Quantcast

parsing XML with minidom

Previous Topic Next Topic
 
classic Classic list List threaded Threaded
3 messages Options
Reply | Threaded
Open this post in threaded view
|  
Report Content as Inappropriate

parsing XML with minidom

kimmyaf
Hello, I am not real sure if my question belongs here or not, but this is best place I could find.

I am a python beginner and trying to teach myself how to parse some XML with minidom.

This is the code excerpt I am struggling with....

********************************************************
   dom = minidom.parseString(xml_response)    
    handler.close()

    route_list = []
    tag = ['route']

    tmp_route=[]
    for route in dom.getElementsByTagName('body'):
        print 'in'
        tmp_route[route] = dom.getElementsByTagName(tag)[0].getAttribute('tag')
        route_list.append(tmp_route)

*******************************************************************
Here is the XML I am getting back when I call...

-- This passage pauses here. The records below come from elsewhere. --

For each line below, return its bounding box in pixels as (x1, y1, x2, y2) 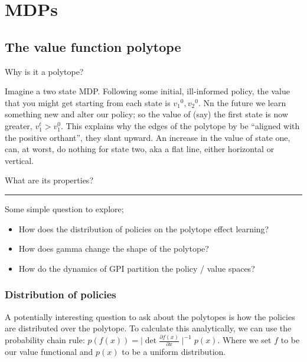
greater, (5, 119, 32, 131)
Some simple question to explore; (5, 202, 124, 215)
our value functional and (5, 345, 93, 358)
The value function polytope (5, 37, 181, 55)
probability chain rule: (5, 334, 85, 346)
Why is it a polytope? (5, 65, 84, 77)
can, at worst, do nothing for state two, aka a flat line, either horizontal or (5, 143, 275, 155)
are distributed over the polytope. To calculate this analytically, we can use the (5, 322, 292, 334)
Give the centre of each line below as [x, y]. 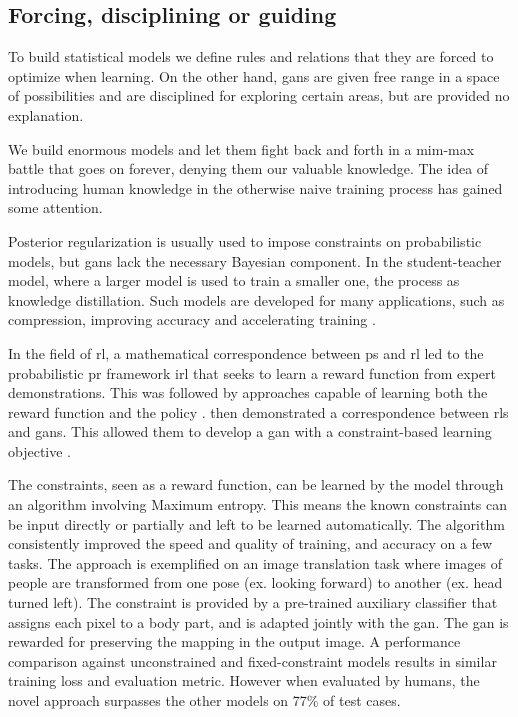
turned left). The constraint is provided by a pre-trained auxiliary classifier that [253, 602]
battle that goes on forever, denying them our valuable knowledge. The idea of [248, 168]
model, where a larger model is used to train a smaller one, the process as [234, 280]
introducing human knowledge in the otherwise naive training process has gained [255, 187]
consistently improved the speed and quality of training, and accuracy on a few [250, 543]
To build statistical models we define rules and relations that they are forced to [251, 56]
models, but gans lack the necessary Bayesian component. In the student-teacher [255, 260]
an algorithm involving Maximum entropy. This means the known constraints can [257, 504]
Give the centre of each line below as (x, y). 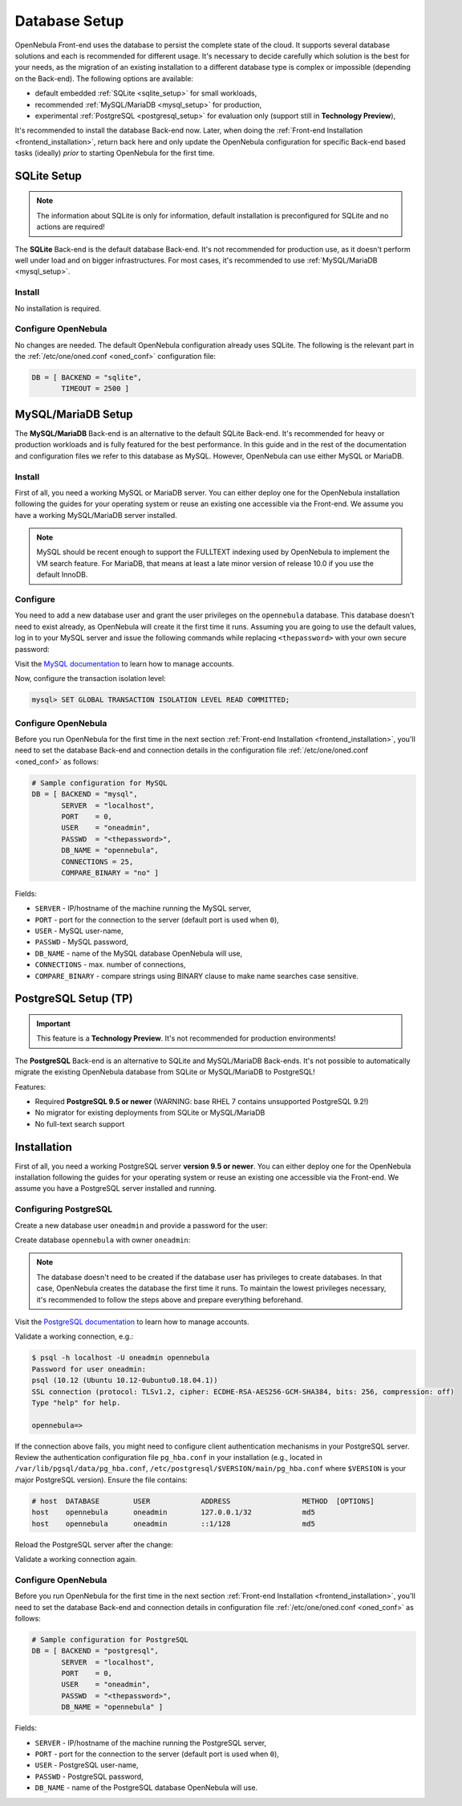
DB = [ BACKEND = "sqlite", (87, 378)
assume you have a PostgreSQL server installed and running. (115, 1188)
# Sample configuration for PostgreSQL (110, 1639)
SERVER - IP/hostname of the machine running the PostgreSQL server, (151, 1743)
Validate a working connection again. (76, 1559)
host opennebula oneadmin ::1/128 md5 (174, 1523)
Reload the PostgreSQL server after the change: (94, 1544)
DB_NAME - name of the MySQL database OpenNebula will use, (139, 953)
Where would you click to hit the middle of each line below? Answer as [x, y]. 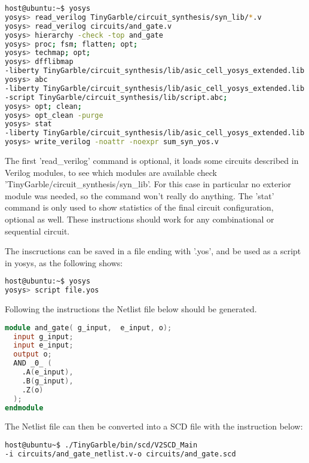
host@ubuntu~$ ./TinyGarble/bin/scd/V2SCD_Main [101, 445]
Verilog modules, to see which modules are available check [111, 172]
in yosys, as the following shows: [64, 262]
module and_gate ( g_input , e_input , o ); [88, 328]
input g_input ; [43, 336]
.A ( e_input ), [48, 372]
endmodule [24, 408]
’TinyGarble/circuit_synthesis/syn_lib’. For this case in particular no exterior [148, 184]
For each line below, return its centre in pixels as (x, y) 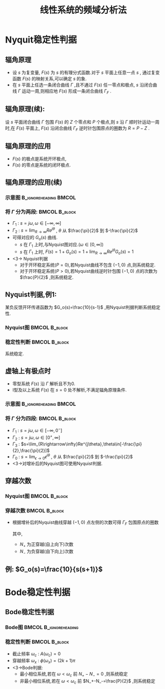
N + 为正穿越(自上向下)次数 (47, 545)
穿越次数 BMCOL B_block (35, 510)
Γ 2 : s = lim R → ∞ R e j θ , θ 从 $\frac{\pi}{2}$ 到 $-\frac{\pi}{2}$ (75, 230)
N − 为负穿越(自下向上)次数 (47, 552)
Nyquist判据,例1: (31, 294)
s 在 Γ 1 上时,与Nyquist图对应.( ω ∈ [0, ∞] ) (62, 245)
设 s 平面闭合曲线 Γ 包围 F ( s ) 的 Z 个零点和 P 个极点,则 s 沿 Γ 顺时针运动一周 (82, 122)
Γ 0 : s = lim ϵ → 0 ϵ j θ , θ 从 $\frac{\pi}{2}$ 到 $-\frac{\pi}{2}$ (72, 457)
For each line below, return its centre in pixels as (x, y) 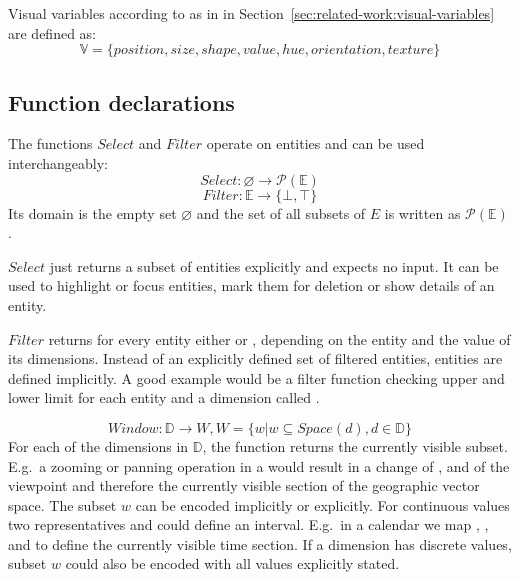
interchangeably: (58, 162)
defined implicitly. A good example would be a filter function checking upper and (256, 377)
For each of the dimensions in (98, 445)
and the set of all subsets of (281, 212)
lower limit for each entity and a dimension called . (164, 397)
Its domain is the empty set (92, 212)
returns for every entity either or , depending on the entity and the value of (279, 338)
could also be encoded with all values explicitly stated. (232, 563)
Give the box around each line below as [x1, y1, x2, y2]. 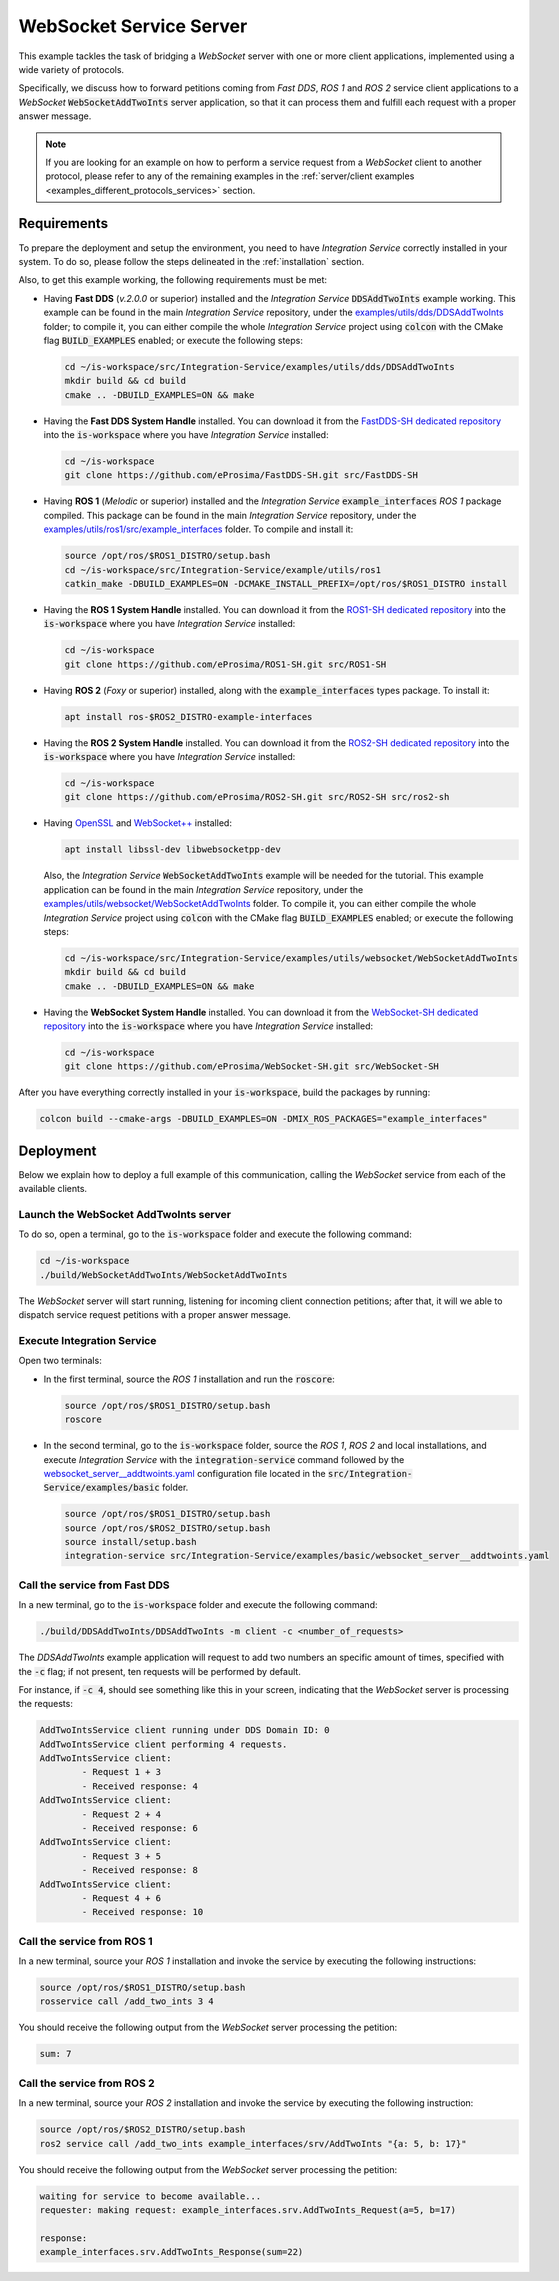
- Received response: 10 [81, 1906, 204, 1918]
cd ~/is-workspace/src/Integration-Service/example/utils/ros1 [64, 564, 382, 575]
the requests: [18, 1698, 74, 1710]
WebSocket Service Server [18, 15, 248, 37]
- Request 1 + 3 [81, 1766, 162, 1778]
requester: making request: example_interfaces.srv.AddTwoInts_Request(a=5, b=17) [39, 2204, 457, 2215]
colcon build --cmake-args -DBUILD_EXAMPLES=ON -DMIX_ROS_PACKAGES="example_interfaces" [39, 1113, 489, 1125]
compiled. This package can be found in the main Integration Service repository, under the [43, 509, 417, 521]
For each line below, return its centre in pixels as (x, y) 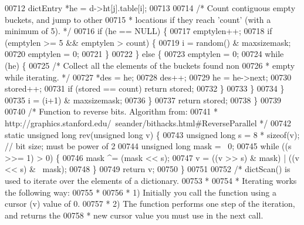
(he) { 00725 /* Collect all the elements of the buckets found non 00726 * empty (150, 65)
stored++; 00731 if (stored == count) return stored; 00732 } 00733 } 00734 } (145, 88)
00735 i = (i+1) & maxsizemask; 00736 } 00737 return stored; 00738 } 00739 (143, 100)
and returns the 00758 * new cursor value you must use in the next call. (134, 215)
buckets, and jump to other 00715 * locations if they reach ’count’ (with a (138, 19)
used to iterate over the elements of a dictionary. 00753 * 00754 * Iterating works (151, 180)
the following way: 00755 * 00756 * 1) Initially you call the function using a (141, 192)
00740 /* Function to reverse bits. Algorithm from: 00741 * (111, 111)
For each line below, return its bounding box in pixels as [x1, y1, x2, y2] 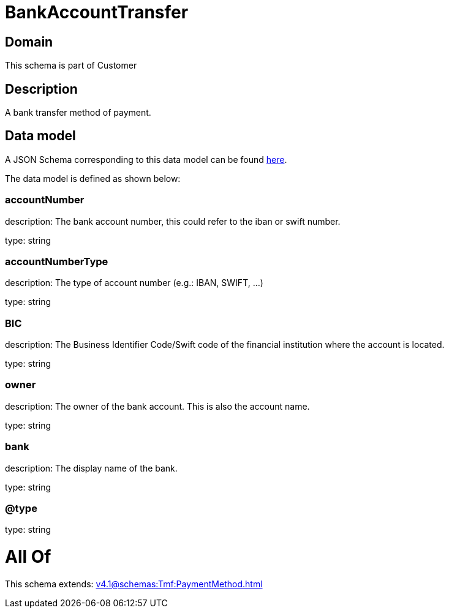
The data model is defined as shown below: [5, 173, 181, 184]
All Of [5, 546, 51, 568]
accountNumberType [5, 255, 108, 268]
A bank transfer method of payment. [5, 107, 151, 118]
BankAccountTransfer [5, 2, 189, 23]
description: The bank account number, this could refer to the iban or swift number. [5, 216, 341, 227]
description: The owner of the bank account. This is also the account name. [5, 401, 310, 412]
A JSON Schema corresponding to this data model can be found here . [5, 154, 287, 165]

'<?xml version="1.0" encoding="utf-8" ?> \r\n<body copyright="All data copyright MBTA 2010.">\r\n<route tag="39" title="39"/>\r\n<route tag="111" title="111"/>\r\n<route tag="114" title="114"/>\r\n<route tag="116" title="116"/>\r\n<route tag="117" title="117"/>\r\n</body>\r\n'

    See this formatted better by pasting this URL = >    
               http://webservices.nextbus.com/service/publicXMLFeed?command=routeList&a=mbta


I am taking the following error:

  File "C:/Users/Kim/Grad School/Python/bus python.py", line 54, in <module>
    get_available_routes()
  File "C:/Users/Kim/Grad School/Python/bus python.py", line 43, in get_available_routes
    tmp_route[route] = dom.getElementsByTagName(tag)[0].getAttribute('tag')
IndexError: list index out of range



I'm sure there is something obvious that I am doing wrong. All I want to do is grab all of the <route tag> values and put them into a list.  Kind of new to parsing XML! I'm working off an example but the XML in the example code is a lot more in depth so can't really relate it to mine. I also would like any reference anyone has about how to parse with minidom!!

Help! Thank you!
Reply | Threaded
Open this post in threaded view
|  
Report Content as Inappropriate

Re: parsing XML with minidom

Rajanikanth Jammalamadaka
Try this:

from xml.etree.ElementTree import ElementTree

doc = ElementTree(file = "t.xml")

listOfTags = []

for item in doc.findall(".//route"):
    listOfTags.append(item.get('tag'))
    
print listOfTags


where t.xml is your xml file.

Thanks,
Raj


On Wed, Feb 3, 2010 at 8:04 PM, kimmyaf <[hidden email]> wrote:

Hello, I am not real sure if my question belongs here or not, but this is
best place I could find.

I am a python beginner and trying to teach myself how to parse some XML with
minidom.

This is the code excerpt I am struggling with....

********************************************************
  dom = minidom.parseString(xml_response)
   handler.close()

   route_list = []
   tag = ['route']

   tmp_route=[]
   for route in dom.getElementsByTagName('body'):
       print 'in'
       tmp_route[route] =
dom.getElementsByTagName(tag)[0].getAttribute('tag')
       route_list.append(tmp_route)

*******************************************************************
Here is the XML I am getting back when I call...

'<?xml version="1.0" encoding="utf-8" ?> \r\n<body copyright="All data
copyright MBTA 2010.">\r\n<route tag="39" title="39"/>\r\n<route tag="111"
title="111"/>\r\n<route tag="114" title="114"/>\r\n<route tag="116"
title="116"/>\r\n<route tag="117" title="117"/>\r\n</body>\r\n'

   See this formatted better by pasting this URL = >

http://webservices.nextbus.com/service/publicXMLFeed?command=routeList&a=mbta


I am taking the following error:

 File "C:/Users/Kim/Grad School/Python/bus python.py", line 54, in <module>
   get_available_routes()
 File "C:/Users/Kim/Grad School/Python/bus python.py", line 43, in
get_available_routes
   tmp_route[route] = dom.getElementsByTagName(tag)[0].getAttribute('tag')
IndexError: list index out of range



I'm sure there is something obvious that I am doing wrong. All I want to do
is grab all of the <route tag> values and put them into a list.  Kind of new
to parsing XML! I'm working off an example but the XML in the example code
is a lot more in depth so can't really relate it to mine. I also would like
any reference anyone has about how to parse with minidom!!

Help! Thank you! %-|
--
View this message in context: http://old.nabble.com/parsing-XML-with-minidom-tp27447458p27447458.html
Sent from the Python - xml-sig mailing list archive at Nabble.com.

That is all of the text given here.